Pictures aside, restate the records below exactly as written.

DATA PROVIDED:

○ ○ ○

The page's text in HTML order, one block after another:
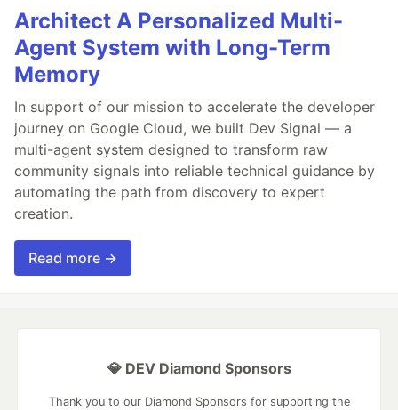
Architect A Personalized Multi-
Agent System with Long-Term
Memory
In support of our mission to accelerate the developer
journey on Google Cloud, we built Dev Signal — a
multi-agent system designed to transform raw
community signals into reliable technical guidance by
automating the path from discovery to expert
creation.
Read more →
💎 DEV Diamond Sponsors
Thank you to our Diamond Sponsors for supporting the
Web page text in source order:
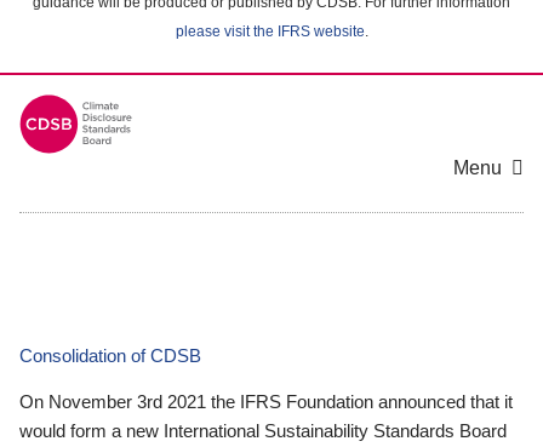
please visit the IFRS website.
Menu
Consolidation of CDSB
On November 3rd 2021 the IFRS Foundation announced that it
would form a new International Sustainability Standards Board

○ ○ ○

ANSWER TO THIS TASK:
The page's text in HTML order, one block after another:
Architect A Personalized Multi-
Agent System with Long-Term
Memory
In support of our mission to accelerate the developer
journey on Google Cloud, we built Dev Signal — a
multi-agent system designed to transform raw
community signals into reliable technical guidance by
automating the path from discovery to expert
creation.
Read more →
💎 DEV Diamond Sponsors
Thank you to our Diamond Sponsors for supporting the
Web page text in source order:
please visit the IFRS website.
Menu
Consolidation of CDSB
On November 3rd 2021 the IFRS Foundation announced that it
would form a new International Sustainability Standards Board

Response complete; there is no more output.